:: YOUR ASSIGNMENT ::
Every line containing the word "discount" is to be copied from the data below.

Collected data
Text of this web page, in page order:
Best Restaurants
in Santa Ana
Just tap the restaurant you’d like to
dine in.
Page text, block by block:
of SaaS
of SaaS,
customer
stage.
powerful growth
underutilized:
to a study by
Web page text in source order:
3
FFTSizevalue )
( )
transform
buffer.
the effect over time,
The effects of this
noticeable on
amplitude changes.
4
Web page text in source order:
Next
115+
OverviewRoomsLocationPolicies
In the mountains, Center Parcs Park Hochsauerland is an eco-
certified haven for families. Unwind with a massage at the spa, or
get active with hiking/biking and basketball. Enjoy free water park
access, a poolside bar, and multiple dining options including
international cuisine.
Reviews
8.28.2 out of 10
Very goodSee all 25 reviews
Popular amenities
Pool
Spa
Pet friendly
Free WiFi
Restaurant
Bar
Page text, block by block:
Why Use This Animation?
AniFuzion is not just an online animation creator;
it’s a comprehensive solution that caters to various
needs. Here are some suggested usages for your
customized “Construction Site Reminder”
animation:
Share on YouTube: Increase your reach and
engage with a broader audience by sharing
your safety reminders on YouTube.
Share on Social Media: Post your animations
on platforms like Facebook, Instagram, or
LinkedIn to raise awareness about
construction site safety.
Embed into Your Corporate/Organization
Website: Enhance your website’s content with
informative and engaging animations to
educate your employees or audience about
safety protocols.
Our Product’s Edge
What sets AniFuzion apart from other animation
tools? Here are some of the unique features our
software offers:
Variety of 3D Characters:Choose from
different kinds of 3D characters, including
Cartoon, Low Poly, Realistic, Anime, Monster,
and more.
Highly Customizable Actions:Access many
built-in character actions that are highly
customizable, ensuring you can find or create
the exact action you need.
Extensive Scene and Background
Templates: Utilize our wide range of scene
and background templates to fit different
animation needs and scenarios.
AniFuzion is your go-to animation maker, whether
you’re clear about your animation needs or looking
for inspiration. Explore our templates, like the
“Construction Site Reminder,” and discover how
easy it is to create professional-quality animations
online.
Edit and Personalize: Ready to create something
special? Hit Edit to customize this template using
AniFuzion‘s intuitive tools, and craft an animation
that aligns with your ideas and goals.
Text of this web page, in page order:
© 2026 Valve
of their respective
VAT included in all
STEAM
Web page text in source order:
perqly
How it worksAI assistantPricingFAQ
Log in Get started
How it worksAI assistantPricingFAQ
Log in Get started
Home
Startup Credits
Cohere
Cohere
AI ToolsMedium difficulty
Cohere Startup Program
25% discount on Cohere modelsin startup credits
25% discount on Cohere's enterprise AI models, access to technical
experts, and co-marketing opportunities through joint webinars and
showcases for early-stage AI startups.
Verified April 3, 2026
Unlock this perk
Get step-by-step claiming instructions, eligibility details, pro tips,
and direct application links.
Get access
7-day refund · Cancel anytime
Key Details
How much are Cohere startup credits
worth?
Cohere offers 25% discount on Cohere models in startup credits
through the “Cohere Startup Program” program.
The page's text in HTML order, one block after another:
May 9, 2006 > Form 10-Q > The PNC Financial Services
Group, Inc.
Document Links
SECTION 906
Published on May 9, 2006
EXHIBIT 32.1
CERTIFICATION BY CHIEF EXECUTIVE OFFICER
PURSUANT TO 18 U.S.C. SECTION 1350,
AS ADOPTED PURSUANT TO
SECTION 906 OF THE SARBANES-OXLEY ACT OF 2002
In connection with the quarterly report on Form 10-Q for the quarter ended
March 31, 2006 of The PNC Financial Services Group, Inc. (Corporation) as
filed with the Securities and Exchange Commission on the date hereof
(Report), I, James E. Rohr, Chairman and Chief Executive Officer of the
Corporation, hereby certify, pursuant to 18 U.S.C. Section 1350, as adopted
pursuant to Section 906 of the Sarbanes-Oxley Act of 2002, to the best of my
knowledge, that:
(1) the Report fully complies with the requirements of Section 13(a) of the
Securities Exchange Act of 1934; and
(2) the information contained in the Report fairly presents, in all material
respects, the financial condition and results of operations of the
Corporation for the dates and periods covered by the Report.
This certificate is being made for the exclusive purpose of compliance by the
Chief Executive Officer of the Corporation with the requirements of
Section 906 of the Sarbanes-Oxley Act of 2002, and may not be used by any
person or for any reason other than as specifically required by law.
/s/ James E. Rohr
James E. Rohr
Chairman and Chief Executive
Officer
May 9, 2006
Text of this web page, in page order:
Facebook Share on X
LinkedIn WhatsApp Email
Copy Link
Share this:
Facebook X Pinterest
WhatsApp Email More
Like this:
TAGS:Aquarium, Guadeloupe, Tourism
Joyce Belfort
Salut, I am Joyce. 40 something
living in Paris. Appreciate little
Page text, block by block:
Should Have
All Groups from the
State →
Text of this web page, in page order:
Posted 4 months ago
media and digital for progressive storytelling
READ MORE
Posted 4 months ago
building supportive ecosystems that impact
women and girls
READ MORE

:: SOLUTION TO THIS PROBLEM ::
25% discount on Cohere modelsin startup credits
25% discount on Cohere's enterprise AI models, access to technical
Cohere offers 25% discount on Cohere models in startup credits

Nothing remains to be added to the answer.